[Openmp-dev] questions about loop scheduling

Sat Jan 12 18:50:59 PST 2019

Hi everyone,

I'd like to ask and clarify questions that I came up with while I am
working on performance tracing with various loop schedules.

1. For static/chunked schedule with decreasing loop, I've observed
something strange with kmp(c)_for_static_init(). I checked loop iteration
lower and upper bound, a size of chunk, and a size of loop increment at the
beginning and end of kmp_static_init by enabling debug (KMP_D_DEBUG)
and they looked like as if I set up increasing loop while it was working
well as I expected.

To be more specific, let me give you a very simple example as follows:

omp_set_num_threads(4);
#pragma omp parallel for schedule(static, 4)
for( int i = 31; i >=0; i--) { LOOP_BODY };

In this case, thread0 would get the chunk of iteration between 31 and 28
and between 15 and 12, thread1 between 27 and 24 and between 11 and 8, and
so forth.
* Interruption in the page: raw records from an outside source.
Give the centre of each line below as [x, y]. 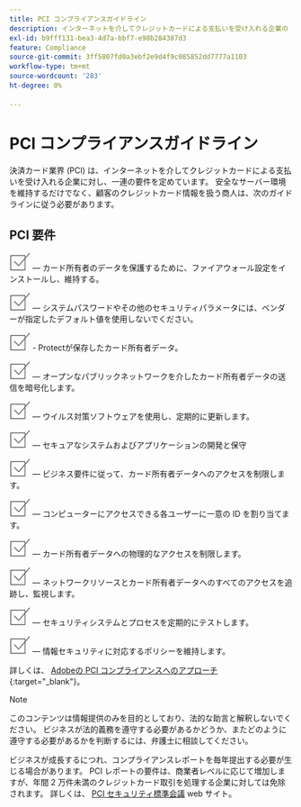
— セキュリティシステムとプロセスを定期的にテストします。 [143, 622]
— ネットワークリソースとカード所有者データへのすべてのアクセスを [158, 583]
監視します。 [56, 594]
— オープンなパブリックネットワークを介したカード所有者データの [155, 376]
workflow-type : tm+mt [50, 67]
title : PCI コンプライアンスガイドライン [78, 19]
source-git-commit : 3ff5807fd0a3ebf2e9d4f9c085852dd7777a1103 [128, 57]
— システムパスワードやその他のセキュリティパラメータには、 [147, 308]

However I saw kmp(c)_for_static_init for thread0 had (LB:0, UB:3,
ST:16) as if it were an increasing loop starting at 0 or there should be a
way for runtime to interpret a task of LB 0 as a loop iteration with the
index of 31.

The reason why I care about this is because I'd like to track each work
chunk by scheduling it arbitrarily and I was considering LB (lower bound)
as a unique ID for each work chunk. However in this case, I don't know how
I extract the correct bound associate with loop iteration number of
scheduled chunk. I am also looking into an implementation of Clang codegen
library for OpenMP to see if what's going on there but I feel I am a bit
lost.

Please help me find what I missed and correct me if I went anything wrong.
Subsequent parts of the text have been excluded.